From a financial standpoint, these contracts provide steady income that is not tied to passenger demand. This can help balance revenue during slower travel periods. However, airlines must manage reputational risks carefully, especially when expanding into new communities.
Looking Ahead: Bigger Plans for 2026
Avelo’s ambitions extend well beyond Wilmington. The airline has announced plans to order 50 new Embraer 195-E2 aircraft starting in 2026. These planes are smaller, more fuel-efficient, and designed for short to medium routes. They also feature a two-by-two seating layout, eliminating middle seats.
For Avelo, these aircraft could be a game-changer. Lower fuel costs and right-sized planes make it easier to serve smaller cities profitably. Wilmington, with its growing passenger base and expanding infrastructure, is well-positioned to benefit from this next phase of growth.

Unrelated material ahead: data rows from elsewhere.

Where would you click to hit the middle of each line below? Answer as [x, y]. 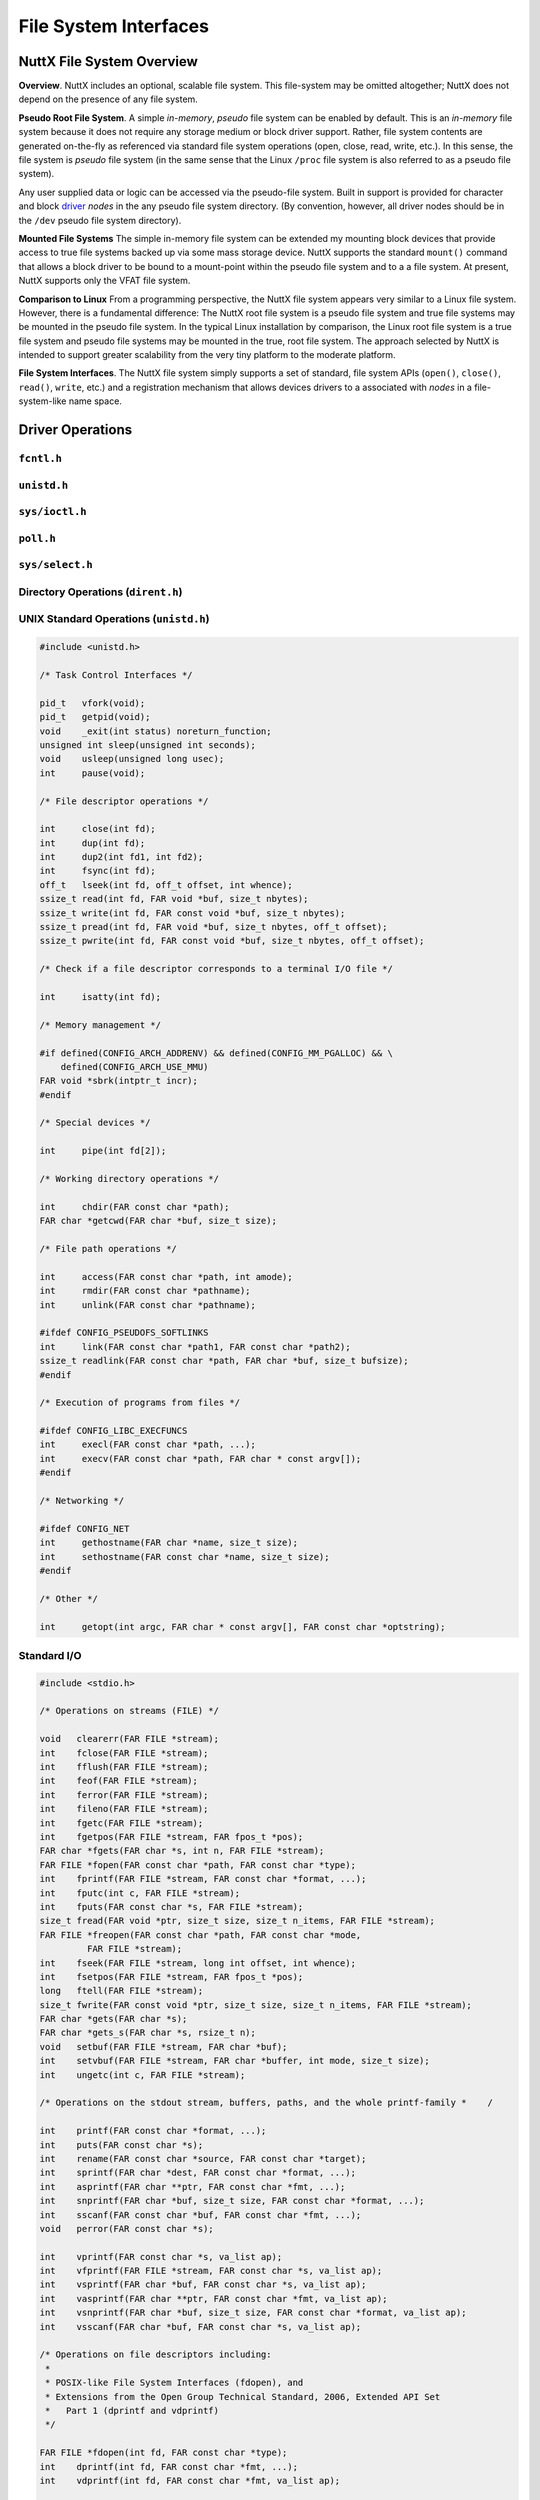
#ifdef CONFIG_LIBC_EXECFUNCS [113, 1431]
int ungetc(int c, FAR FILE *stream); [142, 2074]
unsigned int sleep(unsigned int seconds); [148, 744]
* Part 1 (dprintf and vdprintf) [132, 2410]
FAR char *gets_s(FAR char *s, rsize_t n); [148, 2033]
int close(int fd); [98, 829]
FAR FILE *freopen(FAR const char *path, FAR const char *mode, [200, 1934]
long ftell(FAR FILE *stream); [121, 1991]
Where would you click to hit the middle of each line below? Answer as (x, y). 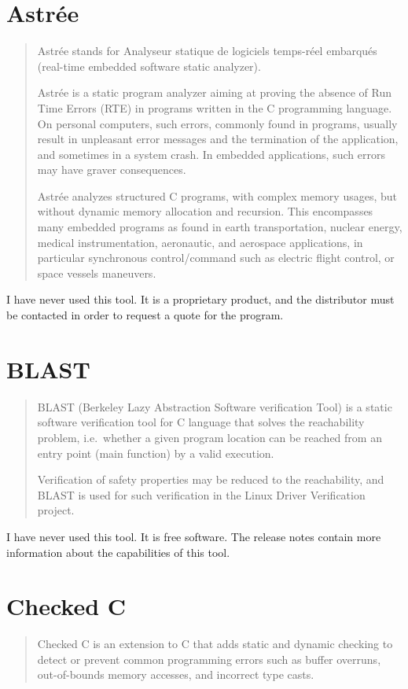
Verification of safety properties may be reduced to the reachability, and (211, 479)
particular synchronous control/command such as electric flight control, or (216, 258)
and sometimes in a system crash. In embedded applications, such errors (211, 154)
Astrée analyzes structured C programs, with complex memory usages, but (217, 195)
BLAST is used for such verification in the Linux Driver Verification (201, 494)
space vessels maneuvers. (97, 273)
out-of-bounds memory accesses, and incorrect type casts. (176, 674)
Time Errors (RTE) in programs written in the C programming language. (215, 107)
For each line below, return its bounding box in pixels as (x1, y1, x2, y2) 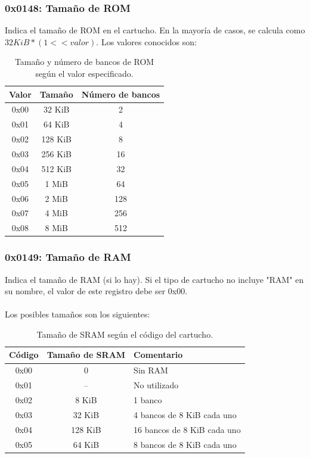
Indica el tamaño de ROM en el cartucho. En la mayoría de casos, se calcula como (5, 24, 305, 36)
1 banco (134, 394, 162, 406)
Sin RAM (134, 364, 168, 376)
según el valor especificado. (35, 67, 134, 79)
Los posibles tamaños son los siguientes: (5, 308, 150, 320)
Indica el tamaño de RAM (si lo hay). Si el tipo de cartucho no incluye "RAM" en (5, 273, 304, 285)
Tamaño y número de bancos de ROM (14, 55, 154, 68)
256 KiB (41, 147, 72, 160)
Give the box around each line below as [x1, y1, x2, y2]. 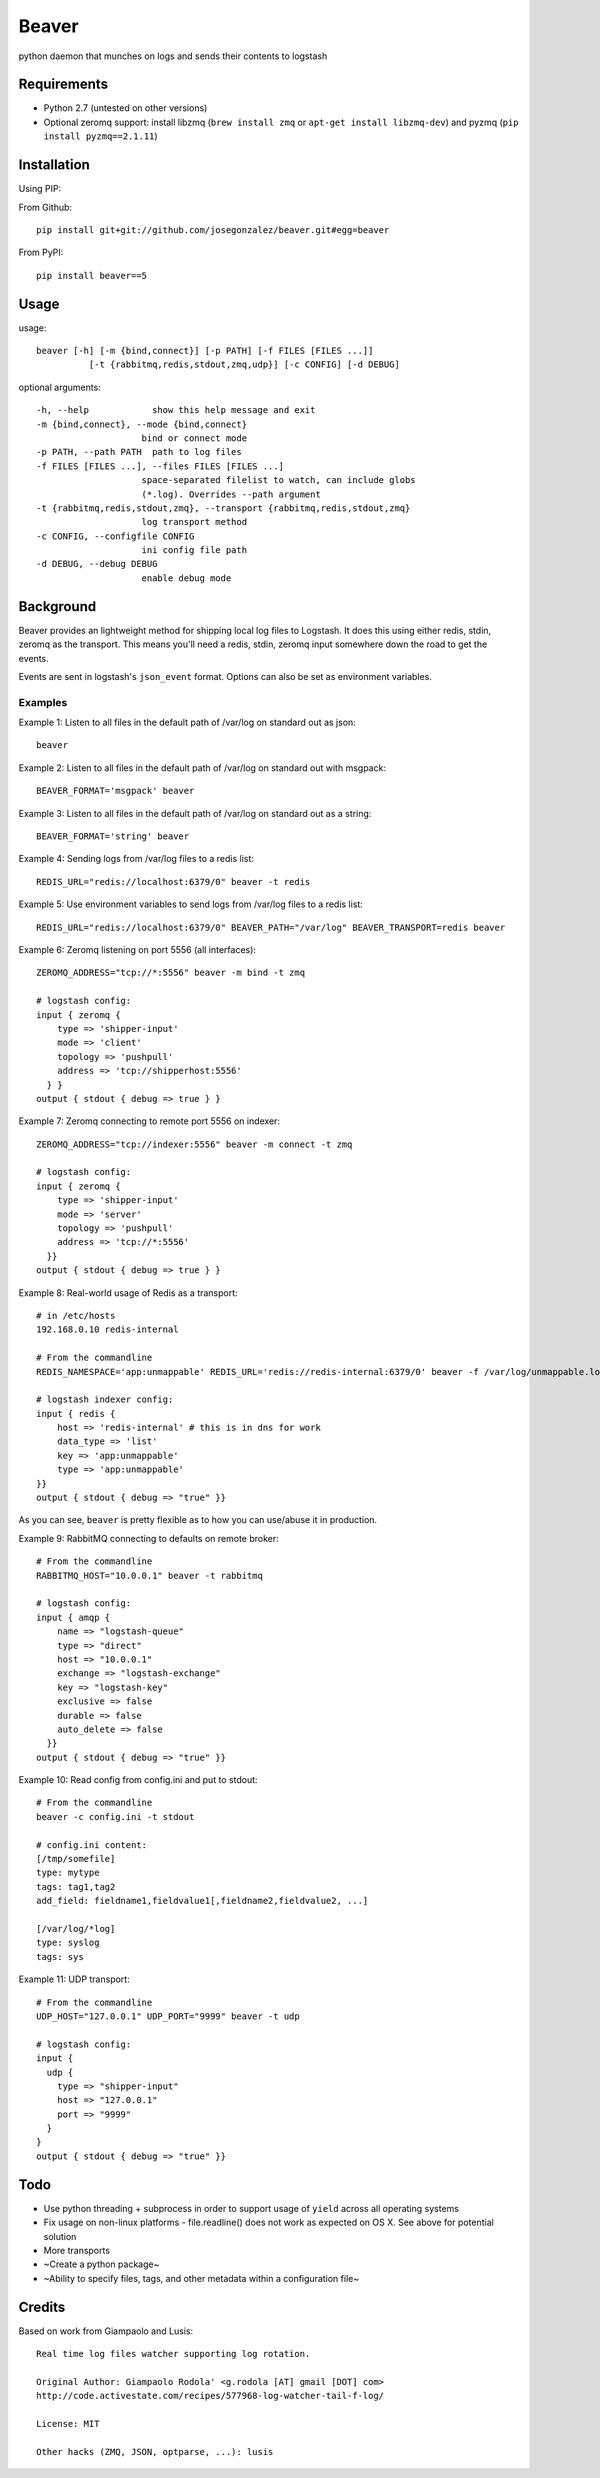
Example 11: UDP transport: [18, 1973, 130, 1985]
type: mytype [36, 1867, 100, 1879]
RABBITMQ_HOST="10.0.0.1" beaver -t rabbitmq [36, 1570, 264, 1581]
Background [18, 598, 97, 615]
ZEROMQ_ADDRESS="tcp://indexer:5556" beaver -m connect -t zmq [36, 1138, 353, 1150]
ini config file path [141, 545, 248, 556]
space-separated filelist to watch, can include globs [141, 475, 416, 486]
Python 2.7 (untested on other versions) [43, 102, 208, 114]
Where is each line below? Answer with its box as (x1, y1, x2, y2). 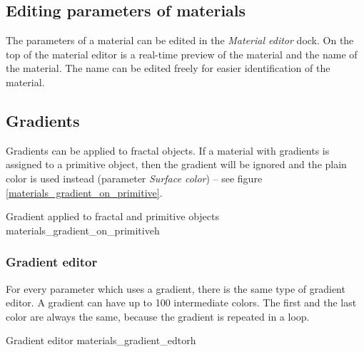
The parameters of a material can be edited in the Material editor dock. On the (6, 33, 354, 48)
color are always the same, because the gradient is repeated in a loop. (6, 309, 310, 323)
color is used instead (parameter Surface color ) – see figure (6, 170, 263, 185)
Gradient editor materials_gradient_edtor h (6, 333, 196, 348)
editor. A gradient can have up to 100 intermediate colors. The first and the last (6, 295, 357, 310)
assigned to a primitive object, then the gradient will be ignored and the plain (6, 157, 347, 172)
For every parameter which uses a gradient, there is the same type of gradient (6, 281, 345, 296)
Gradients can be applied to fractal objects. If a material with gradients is (6, 143, 330, 157)
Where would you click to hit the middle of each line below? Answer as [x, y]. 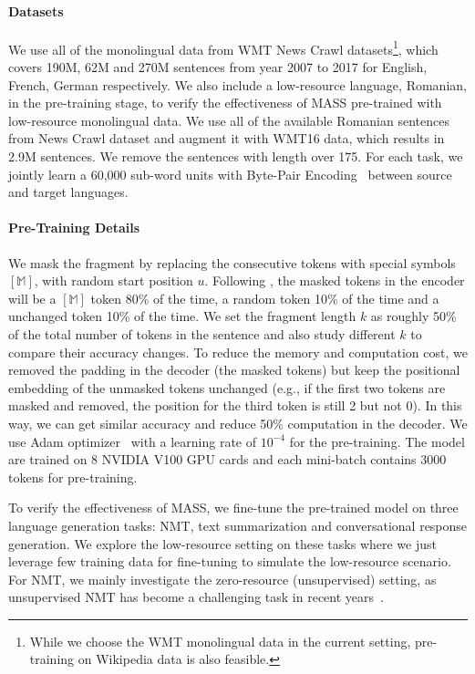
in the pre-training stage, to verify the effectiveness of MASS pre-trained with [225, 103]
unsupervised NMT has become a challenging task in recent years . [196, 597]
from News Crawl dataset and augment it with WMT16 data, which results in [227, 138]
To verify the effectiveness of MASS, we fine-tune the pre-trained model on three [233, 508]
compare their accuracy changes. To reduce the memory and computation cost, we [238, 352]
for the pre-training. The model [377, 441]
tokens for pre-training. [73, 477]
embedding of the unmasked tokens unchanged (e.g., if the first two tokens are [227, 387]
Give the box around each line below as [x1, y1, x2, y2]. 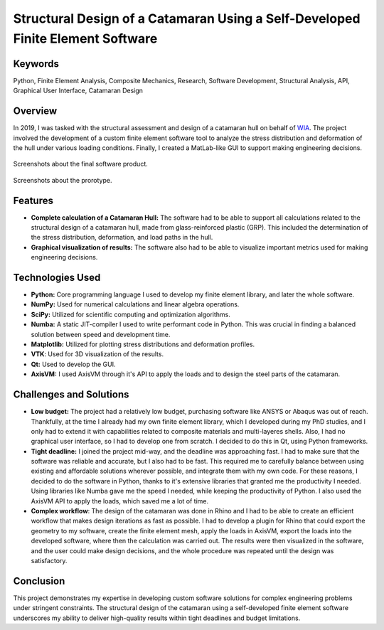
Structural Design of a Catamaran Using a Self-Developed [13, 11, 361, 26]
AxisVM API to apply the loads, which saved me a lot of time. [31, 496, 209, 505]
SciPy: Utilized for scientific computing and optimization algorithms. [31, 310, 230, 319]
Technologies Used [13, 272, 101, 284]
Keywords [13, 58, 60, 70]
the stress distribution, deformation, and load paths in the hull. [31, 233, 213, 242]
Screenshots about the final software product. [13, 160, 149, 169]
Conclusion [13, 575, 65, 587]
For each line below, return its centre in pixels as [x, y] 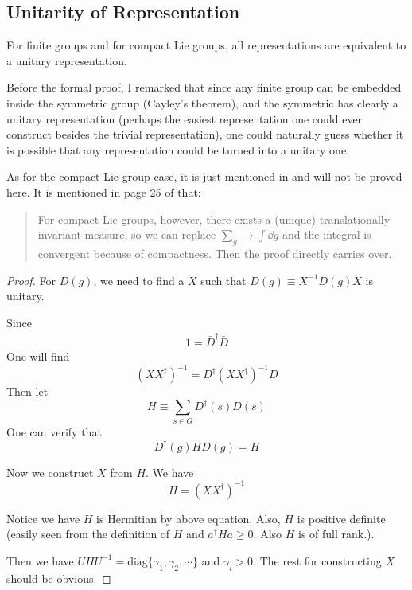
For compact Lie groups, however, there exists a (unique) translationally [214, 219]
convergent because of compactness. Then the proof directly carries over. [215, 253]
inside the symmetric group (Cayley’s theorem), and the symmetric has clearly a [202, 102]
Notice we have [43, 518]
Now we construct [50, 472]
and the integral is [326, 234]
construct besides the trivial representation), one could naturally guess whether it [205, 134]
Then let [27, 391]
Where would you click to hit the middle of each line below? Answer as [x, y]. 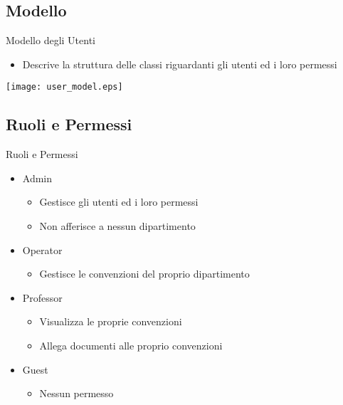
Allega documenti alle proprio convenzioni [131, 345]
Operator [42, 249]
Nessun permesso [76, 393]
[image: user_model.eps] [64, 87]
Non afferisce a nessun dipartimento [117, 226]
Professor [42, 297]
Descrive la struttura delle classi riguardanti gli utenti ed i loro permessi [180, 64]
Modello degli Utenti [51, 40]
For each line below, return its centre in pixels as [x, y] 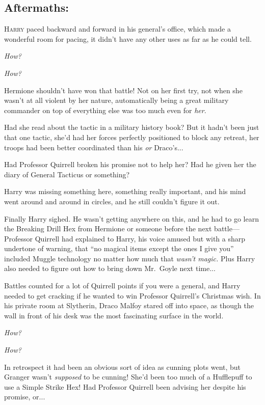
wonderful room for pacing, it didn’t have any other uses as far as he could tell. [128, 38]
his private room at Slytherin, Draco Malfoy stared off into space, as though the [129, 305]
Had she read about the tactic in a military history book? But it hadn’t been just [132, 127]
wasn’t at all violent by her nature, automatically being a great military [116, 100]
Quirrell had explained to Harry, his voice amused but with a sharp [140, 238]
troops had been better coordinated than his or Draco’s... [94, 147]
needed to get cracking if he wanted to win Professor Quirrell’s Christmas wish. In [132, 295]
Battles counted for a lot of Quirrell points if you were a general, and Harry [122, 286]
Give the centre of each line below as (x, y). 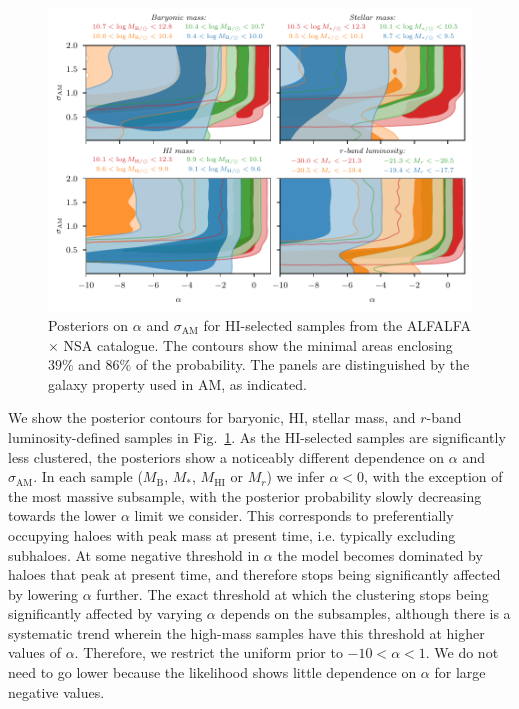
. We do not (462, 652)
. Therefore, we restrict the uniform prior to (208, 652)
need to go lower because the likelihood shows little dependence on (212, 672)
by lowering (43, 593)
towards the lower (62, 515)
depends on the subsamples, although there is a (365, 613)
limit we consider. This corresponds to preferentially (294, 515)
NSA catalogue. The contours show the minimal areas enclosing (258, 344)
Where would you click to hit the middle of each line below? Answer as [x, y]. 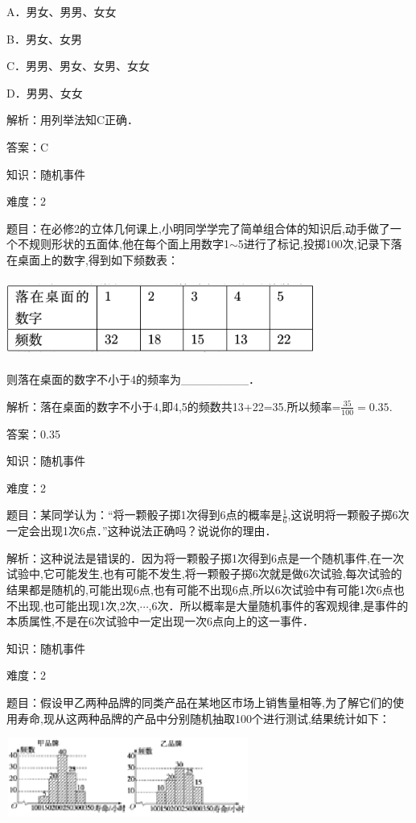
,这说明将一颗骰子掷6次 [348, 515]
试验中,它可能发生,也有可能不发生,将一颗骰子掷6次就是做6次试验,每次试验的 [204, 574]
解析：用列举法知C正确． [73, 120]
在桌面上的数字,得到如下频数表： [93, 259]
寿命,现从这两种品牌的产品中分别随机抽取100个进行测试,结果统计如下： [204, 718]
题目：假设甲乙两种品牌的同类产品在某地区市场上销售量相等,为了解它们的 [200, 702]
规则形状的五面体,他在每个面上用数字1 [129, 244]
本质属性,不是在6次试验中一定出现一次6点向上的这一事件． [160, 621]
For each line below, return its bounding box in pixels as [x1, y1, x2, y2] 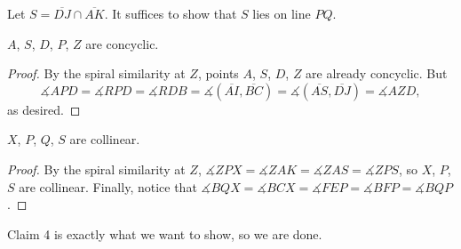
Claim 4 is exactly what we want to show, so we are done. [7, 224, 322, 243]
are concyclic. [85, 34, 159, 52]
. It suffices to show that [104, 4, 237, 22]
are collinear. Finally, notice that [19, 177, 197, 196]
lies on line [252, 4, 311, 22]
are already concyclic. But [306, 64, 448, 83]
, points [197, 64, 239, 83]
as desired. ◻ [7, 100, 81, 118]
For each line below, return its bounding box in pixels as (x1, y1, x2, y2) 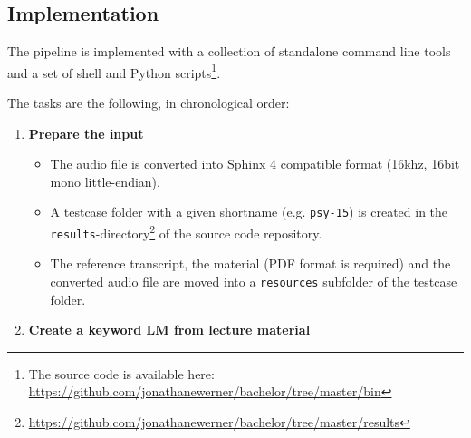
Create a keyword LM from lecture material (28, 320, 311, 339)
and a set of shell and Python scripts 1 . (7, 60, 221, 82)
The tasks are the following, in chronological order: (7, 93, 290, 112)
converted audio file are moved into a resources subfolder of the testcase (50, 271, 457, 290)
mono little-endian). (50, 171, 160, 190)
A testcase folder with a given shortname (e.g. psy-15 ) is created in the (50, 202, 448, 221)
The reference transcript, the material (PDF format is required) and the (50, 254, 451, 273)
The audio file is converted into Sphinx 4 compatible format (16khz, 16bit (50, 154, 460, 173)
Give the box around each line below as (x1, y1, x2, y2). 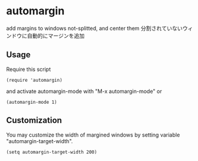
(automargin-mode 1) (6, 99, 58, 105)
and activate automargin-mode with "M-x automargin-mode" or (6, 88, 162, 95)
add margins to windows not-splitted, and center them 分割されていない (6, 24, 183, 32)
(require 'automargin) (6, 77, 63, 83)
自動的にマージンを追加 (26, 32, 85, 39)
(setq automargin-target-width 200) (6, 149, 97, 155)
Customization (6, 115, 63, 126)
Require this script (6, 66, 51, 73)
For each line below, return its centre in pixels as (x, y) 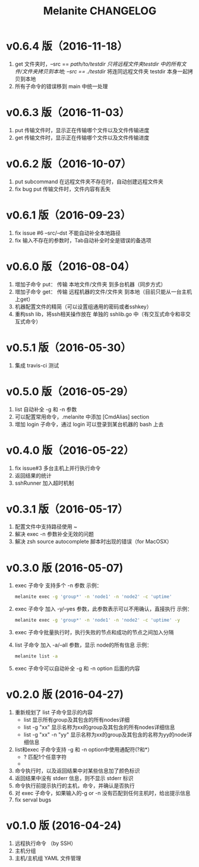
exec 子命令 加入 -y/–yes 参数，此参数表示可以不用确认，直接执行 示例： (104, 609)
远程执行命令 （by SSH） (45, 843)
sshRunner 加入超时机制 (44, 483)
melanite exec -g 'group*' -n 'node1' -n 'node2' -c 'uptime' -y (97, 620)
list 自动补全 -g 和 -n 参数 (46, 409)
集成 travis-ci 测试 (37, 365)
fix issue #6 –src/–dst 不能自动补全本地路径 (67, 233)
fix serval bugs (33, 800)

Airport officials believe that Avelo’s expansion aligns perfectly with ILM’s long-term development plans. More routes mean more passengers, which in turn justifies further investment in facilities.
Financial Analysis: Why This Move Makes Sense
From a financial perspective, Avelo’s Wilmington–Punta Cana route reflects a low-risk, high-potential strategy.
1. Controlled Risk
The route is seasonal and operates only twice a week. This limits costs while allowing Avelo to test demand. If bookings are strong, the airline can expand. If not, losses remain manageable.
2. Strong Leisure Demand
Caribbean travel remains popular, especially during winter months. Leisure travelers are often willing to fly on specific days, making twice-weekly service viable.
3. Airport Growth Supports Airline Growth
Wilmington’s rapid increase in passengers and infrastructure investment reduces operational friction. A growing airport creates a healthier environment for airlines to succeed.
4. Diversified Revenue Streams
Avelo balances ticket sales with optional fees and government contracts. This diversification helps stabilize cash flow.
5. Scalable Future Expansion
With new aircraft coming in 2026, Avelo can add routes without drastically increasing costs. Wilmington is likely to be part of that expansion.
Bottom Line
Avelo’s first international flight from Wilmington is not just about reaching a Caribbean beach. It is a calculated business move that fits neatly into the airline’s broader strategy of serving growing, underserved markets. For investors, airport authorities, and local economies, this route offers a clear example of how careful expansion—done without overextending—can create long-term value.